Only the lines from the start of the data below through the line that contains "The BosonSampling and" are to be copied, exactly and without pictures.

━━━

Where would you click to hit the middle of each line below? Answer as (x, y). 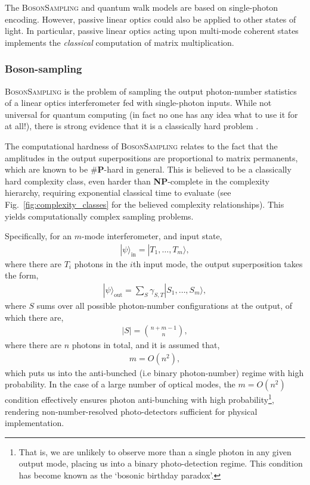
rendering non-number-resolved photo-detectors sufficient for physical (131, 411)
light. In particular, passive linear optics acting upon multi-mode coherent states (152, 31)
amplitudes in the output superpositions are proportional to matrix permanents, (151, 157)
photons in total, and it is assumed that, (146, 345)
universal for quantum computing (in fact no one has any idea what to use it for (151, 114)
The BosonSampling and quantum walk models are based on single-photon (142, 7)
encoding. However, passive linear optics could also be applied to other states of (151, 19)
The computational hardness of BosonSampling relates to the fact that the (141, 145)
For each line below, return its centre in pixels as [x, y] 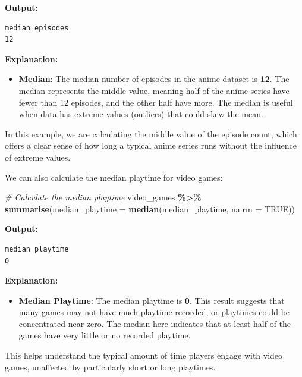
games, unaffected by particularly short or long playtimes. [110, 367]
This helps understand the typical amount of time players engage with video [144, 355]
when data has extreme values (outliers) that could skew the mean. [141, 114]
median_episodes [37, 28]
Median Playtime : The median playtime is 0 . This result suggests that [152, 300]
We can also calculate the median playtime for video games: [114, 177]
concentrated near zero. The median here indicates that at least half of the [155, 323]
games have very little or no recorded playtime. [105, 335]

━━━

§ **TASK RESPONSE**:
Where would you click to hit the middle of each line below? Answer as (x, y). 
rendering non-number-resolved photo-detectors sufficient for physical (131, 411)
light. In particular, passive linear optics acting upon multi-mode coherent states (152, 31)
amplitudes in the output superpositions are proportional to matrix permanents, (151, 157)
photons in total, and it is assumed that, (146, 345)
universal for quantum computing (in fact no one has any idea what to use it for (151, 114)
The BosonSampling and quantum walk models are based on single-photon (142, 7)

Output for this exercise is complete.